Argentine riot police on motorcycles fired tear gas and rubber bullets early today at small groups of protesters hours after the end of a massive demonstration against the government's handling of a deepening financial crisis.
Tens of thousands of Argentines protested last night, banging pots and pans in the biggest nationwide protest yet against President Eduardo Duhalde - a major challenge for the new government as it struggles to turn around a four-year recession.
As the protest in Buenos Aires petered out amid torrential rain, police fought running battles with several hundred people near the presidential palace in the early hours of this morning.

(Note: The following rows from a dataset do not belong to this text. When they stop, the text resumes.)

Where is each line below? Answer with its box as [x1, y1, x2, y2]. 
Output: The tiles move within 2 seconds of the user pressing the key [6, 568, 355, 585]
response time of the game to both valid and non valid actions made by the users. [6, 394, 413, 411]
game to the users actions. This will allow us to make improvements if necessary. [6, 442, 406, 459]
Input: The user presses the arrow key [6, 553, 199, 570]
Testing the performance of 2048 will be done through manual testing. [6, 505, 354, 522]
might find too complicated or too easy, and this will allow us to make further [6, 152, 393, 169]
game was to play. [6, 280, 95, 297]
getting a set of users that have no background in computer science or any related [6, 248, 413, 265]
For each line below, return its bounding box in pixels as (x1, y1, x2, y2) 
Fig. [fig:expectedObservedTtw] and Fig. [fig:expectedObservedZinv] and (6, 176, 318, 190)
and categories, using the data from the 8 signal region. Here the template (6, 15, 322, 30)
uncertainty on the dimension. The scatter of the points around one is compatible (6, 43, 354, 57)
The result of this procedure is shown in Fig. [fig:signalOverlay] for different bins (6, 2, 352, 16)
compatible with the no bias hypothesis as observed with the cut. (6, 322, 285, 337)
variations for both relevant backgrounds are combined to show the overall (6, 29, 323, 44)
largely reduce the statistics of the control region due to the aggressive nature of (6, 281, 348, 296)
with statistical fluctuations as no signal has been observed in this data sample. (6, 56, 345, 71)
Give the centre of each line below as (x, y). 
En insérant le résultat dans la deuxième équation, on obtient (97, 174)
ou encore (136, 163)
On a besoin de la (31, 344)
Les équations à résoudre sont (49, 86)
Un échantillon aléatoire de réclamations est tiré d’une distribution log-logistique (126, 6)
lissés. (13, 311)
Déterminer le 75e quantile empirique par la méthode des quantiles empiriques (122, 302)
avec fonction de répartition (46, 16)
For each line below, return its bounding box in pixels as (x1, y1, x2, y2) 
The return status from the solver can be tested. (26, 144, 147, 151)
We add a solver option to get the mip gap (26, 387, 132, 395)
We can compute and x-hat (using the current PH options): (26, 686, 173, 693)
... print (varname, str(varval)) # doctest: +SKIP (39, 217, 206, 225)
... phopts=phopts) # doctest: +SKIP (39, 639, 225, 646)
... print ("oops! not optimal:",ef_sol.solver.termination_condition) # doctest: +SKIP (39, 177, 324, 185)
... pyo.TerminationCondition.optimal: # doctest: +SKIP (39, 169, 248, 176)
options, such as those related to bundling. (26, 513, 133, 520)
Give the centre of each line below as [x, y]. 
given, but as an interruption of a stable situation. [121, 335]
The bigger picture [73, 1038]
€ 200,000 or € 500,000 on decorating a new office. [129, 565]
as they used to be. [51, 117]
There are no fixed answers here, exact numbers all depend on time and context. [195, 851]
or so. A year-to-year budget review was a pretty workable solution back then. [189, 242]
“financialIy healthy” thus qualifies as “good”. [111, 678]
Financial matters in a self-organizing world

A few dozen people were detained and 11 protesters and five policemen were slightly injured, officials said.
Only hours before, Argentines across the social spectrum had peacefully gathered in the capital and provincial towns to demand more jobs and an end to a freeze on bank deposits that has cut the value of dollar savings by 20 per cent.
Peaceful protesters filled Buenos Aires' streets and blocked intersections with burning tires to protest the economic policies of Duhalde, the fifth president in little more than a month who has devalued the peso currency by 30 per cent and tightened an unpopular freeze of bank accounts.
The protest had been planned for days by loosely knit groups of city residents and left-wing groups with the help of the Internet and by word-of-mouth.
Many restaurants and banks in the city centre had boarded up their windows, nervous after previous protests ended in looting, fires and the smashing of store windows.
But the violence this time was on a much lesser scale than riots in December that killed 27 people and led Fernando de la Rua to resign as president as frustration boiled over at an economic slump that has impoverished thousands.